+++ RECORDS SHOWN +++

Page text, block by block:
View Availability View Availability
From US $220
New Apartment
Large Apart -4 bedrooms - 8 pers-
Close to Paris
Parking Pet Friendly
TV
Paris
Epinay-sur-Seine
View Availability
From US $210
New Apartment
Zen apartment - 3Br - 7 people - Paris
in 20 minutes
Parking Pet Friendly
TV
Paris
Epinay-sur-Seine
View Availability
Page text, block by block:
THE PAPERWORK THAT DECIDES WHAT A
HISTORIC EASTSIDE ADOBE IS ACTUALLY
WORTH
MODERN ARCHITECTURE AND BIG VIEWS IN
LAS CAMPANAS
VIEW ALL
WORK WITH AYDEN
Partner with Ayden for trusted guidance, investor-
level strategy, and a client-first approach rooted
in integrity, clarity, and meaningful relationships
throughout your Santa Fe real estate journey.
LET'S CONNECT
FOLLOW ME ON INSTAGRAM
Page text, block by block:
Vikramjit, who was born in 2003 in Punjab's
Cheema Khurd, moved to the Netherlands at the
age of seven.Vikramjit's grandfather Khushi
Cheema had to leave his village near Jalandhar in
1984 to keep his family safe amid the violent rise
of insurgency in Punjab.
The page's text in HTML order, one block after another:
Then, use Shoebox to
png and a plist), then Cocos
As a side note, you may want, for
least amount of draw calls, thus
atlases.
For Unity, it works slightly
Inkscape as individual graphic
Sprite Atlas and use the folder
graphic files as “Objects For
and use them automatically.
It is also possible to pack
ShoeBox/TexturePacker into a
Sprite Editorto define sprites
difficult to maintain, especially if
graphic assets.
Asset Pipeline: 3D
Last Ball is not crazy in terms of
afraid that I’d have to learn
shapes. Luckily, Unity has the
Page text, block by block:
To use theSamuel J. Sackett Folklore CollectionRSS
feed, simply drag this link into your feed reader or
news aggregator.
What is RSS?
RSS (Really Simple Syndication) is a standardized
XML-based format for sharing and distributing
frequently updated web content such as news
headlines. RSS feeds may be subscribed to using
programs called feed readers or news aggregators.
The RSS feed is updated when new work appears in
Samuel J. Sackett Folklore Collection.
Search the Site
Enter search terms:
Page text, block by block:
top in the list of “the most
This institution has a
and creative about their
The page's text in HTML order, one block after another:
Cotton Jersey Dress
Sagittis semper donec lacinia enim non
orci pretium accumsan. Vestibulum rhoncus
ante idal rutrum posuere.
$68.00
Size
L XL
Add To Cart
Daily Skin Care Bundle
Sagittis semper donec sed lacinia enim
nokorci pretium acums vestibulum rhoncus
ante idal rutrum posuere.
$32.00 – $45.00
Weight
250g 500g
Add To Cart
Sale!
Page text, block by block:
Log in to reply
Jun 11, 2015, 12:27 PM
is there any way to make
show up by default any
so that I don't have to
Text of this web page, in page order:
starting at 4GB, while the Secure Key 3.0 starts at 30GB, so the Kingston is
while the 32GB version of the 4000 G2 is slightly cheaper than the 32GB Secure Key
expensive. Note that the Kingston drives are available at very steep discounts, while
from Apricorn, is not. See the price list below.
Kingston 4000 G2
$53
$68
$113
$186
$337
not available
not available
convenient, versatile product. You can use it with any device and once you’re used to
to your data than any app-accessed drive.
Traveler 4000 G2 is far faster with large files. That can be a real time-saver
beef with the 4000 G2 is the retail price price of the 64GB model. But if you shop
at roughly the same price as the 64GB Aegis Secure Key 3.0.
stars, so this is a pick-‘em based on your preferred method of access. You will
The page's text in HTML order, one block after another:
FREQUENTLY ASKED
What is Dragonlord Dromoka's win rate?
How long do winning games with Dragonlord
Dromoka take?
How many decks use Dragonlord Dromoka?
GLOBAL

+++

-- ACTIVITY --
Produce an exact copy of the entries above.

-- ANSWER AREA --
Page text, block by block:
View Availability View Availability
From US $220
New Apartment
Large Apart -4 bedrooms - 8 pers-
Close to Paris
Parking Pet Friendly
TV
Paris
Epinay-sur-Seine
View Availability
From US $210
New Apartment
Zen apartment - 3Br - 7 people - Paris
in 20 minutes
Parking Pet Friendly
TV
Paris
Epinay-sur-Seine
View Availability
Page text, block by block:
THE PAPERWORK THAT DECIDES WHAT A
HISTORIC EASTSIDE ADOBE IS ACTUALLY
WORTH
MODERN ARCHITECTURE AND BIG VIEWS IN
LAS CAMPANAS
VIEW ALL
WORK WITH AYDEN
Partner with Ayden for trusted guidance, investor-
level strategy, and a client-first approach rooted
in integrity, clarity, and meaningful relationships
throughout your Santa Fe real estate journey.
LET'S CONNECT
FOLLOW ME ON INSTAGRAM
Page text, block by block:
Vikramjit, who was born in 2003 in Punjab's
Cheema Khurd, moved to the Netherlands at the
age of seven.Vikramjit's grandfather Khushi
Cheema had to leave his village near Jalandhar in
1984 to keep his family safe amid the violent rise
of insurgency in Punjab.
The page's text in HTML order, one block after another:
Then, use Shoebox to
png and a plist), then Cocos
As a side note, you may want, for
least amount of draw calls, thus
atlases.
For Unity, it works slightly
Inkscape as individual graphic
Sprite Atlas and use the folder
graphic files as “Objects For
and use them automatically.
It is also possible to pack
ShoeBox/TexturePacker into a
Sprite Editorto define sprites
difficult to maintain, especially if
graphic assets.
Asset Pipeline: 3D
Last Ball is not crazy in terms of
afraid that I’d have to learn
shapes. Luckily, Unity has the
Page text, block by block:
To use theSamuel J. Sackett Folklore CollectionRSS
feed, simply drag this link into your feed reader or
news aggregator.
What is RSS?
RSS (Really Simple Syndication) is a standardized
XML-based format for sharing and distributing
frequently updated web content such as news
headlines. RSS feeds may be subscribed to using
programs called feed readers or news aggregators.
The RSS feed is updated when new work appears in
Samuel J. Sackett Folklore Collection.
Search the Site
Enter search terms:
Page text, block by block:
top in the list of “the most
This institution has a
and creative about their
The page's text in HTML order, one block after another:
Cotton Jersey Dress
Sagittis semper donec lacinia enim non
orci pretium accumsan. Vestibulum rhoncus
ante idal rutrum posuere.
$68.00
Size
L XL
Add To Cart
Daily Skin Care Bundle
Sagittis semper donec sed lacinia enim
nokorci pretium acums vestibulum rhoncus
ante idal rutrum posuere.
$32.00 – $45.00
Weight
250g 500g
Add To Cart
Sale!
Page text, block by block:
Log in to reply
Jun 11, 2015, 12:27 PM
is there any way to make
show up by default any
so that I don't have to
Text of this web page, in page order:
starting at 4GB, while the Secure Key 3.0 starts at 30GB, so the Kingston is
while the 32GB version of the 4000 G2 is slightly cheaper than the 32GB Secure Key
expensive. Note that the Kingston drives are available at very steep discounts, while
from Apricorn, is not. See the price list below.
Kingston 4000 G2
$53
$68
$113
$186
$337
not available
not available
convenient, versatile product. You can use it with any device and once you’re used to
to your data than any app-accessed drive.
Traveler 4000 G2 is far faster with large files. That can be a real time-saver
beef with the 4000 G2 is the retail price price of the 64GB model. But if you shop
at roughly the same price as the 64GB Aegis Secure Key 3.0.
stars, so this is a pick-‘em based on your preferred method of access. You will
The page's text in HTML order, one block after another:
FREQUENTLY ASKED
What is Dragonlord Dromoka's win rate?
How long do winning games with Dragonlord
Dromoka take?
How many decks use Dragonlord Dromoka?
GLOBAL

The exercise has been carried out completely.